Cook: Grill, roast, or smoke the pork as desired until it reaches an internal temperature of 145°F (63°C).
Tips for Perfect Pork
Balance Flavors: The combination of herbs and spices in this rub offers a harmonious blend of savory, spicy, and aromatic notes.
Customize Heat: Adjust the amount of chili powder to suit your preferred spice level.
Versatility: This rub isn’t just for pork—try it on chicken or roasted vegetables for an extra kick.
Modern Harvest
This pork rub recipe is designed to enhance the natural flavors of the meat while providing a delightful aromatic experience. It’s easy to prepare and can elevate your grilling game to the next level.
For more grilling tips and recipes, visit https://barbecueblueprint.com.
Storage & Shelf Life
Store any leftover rub in an airtight container, such as a glass jar or a resealable plastic bag, and keep it in a cool, dry place. When stored properly, the rub can maintain its potency for up to 6 months. However, for the best flavor, it’s recommended to use it within 3 months. Always label your container with the date of preparation to keep track of its freshness.
Serving Suggestions
This versatile pork rub isn’t limited to just pork. Here are some ideas to get the most out of your spice blend:
Pork Chops: Apply the rub generously to both sides of the chops and let them sit for at least 30 minutes before grilling or pan-searing.

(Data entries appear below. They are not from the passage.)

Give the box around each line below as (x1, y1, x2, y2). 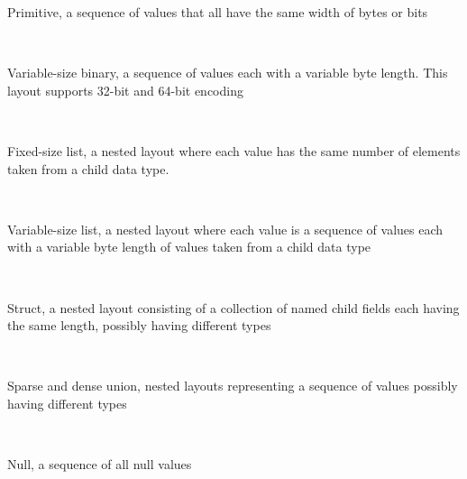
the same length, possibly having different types (7, 316, 271, 335)
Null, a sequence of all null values (7, 455, 192, 474)
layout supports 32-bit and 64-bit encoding (7, 80, 243, 99)
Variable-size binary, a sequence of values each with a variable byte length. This (7, 63, 448, 82)
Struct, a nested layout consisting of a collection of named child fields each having (7, 298, 460, 317)
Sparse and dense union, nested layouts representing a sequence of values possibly (7, 376, 458, 395)
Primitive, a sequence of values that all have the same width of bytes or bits (7, 3, 428, 21)
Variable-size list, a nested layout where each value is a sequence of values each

Pork Tenderloin: Coat the tenderloin with the rub, wrap it in plastic wrap, and refrigerate for a few hours or overnight before roasting.
Ribs: Massage the rub into the ribs, wrap them in foil, and let them marinate overnight in the refrigerator. Slow-cook or smoke them the next day for maximum flavor.
Chicken: This rub also works well with chicken thighs or breasts. Apply it as you would with pork and adjust cooking times accordingly.
Vegetables: Sprinkle the rub over vegetables like sweet potatoes, carrots, or cauliflower before roasting to add a spicy kick.
Cooking Tips
Marination Time: While a 30-minute marination can impart flavor, allowing the rub to sit on the meat overnight in the refrigerator will enhance the taste significantly.
Cooking Temperature: Ensure your pork reaches an internal temperature of 145°F (63°C) for safe consumption. Use a meat thermometer for accuracy.
Resting Time: After cooking, let the meat rest for about 5-10 minutes before slicing. This allows the juices to redistribute, resulting in a more tender and flavorful dish.
Share Your Creations
We’d love to see how you use this pork rub in your cooking! Share your dishes on social media and tag us at https://barbecueblueprint.com. Your culinary creations might inspire others in our grilling community!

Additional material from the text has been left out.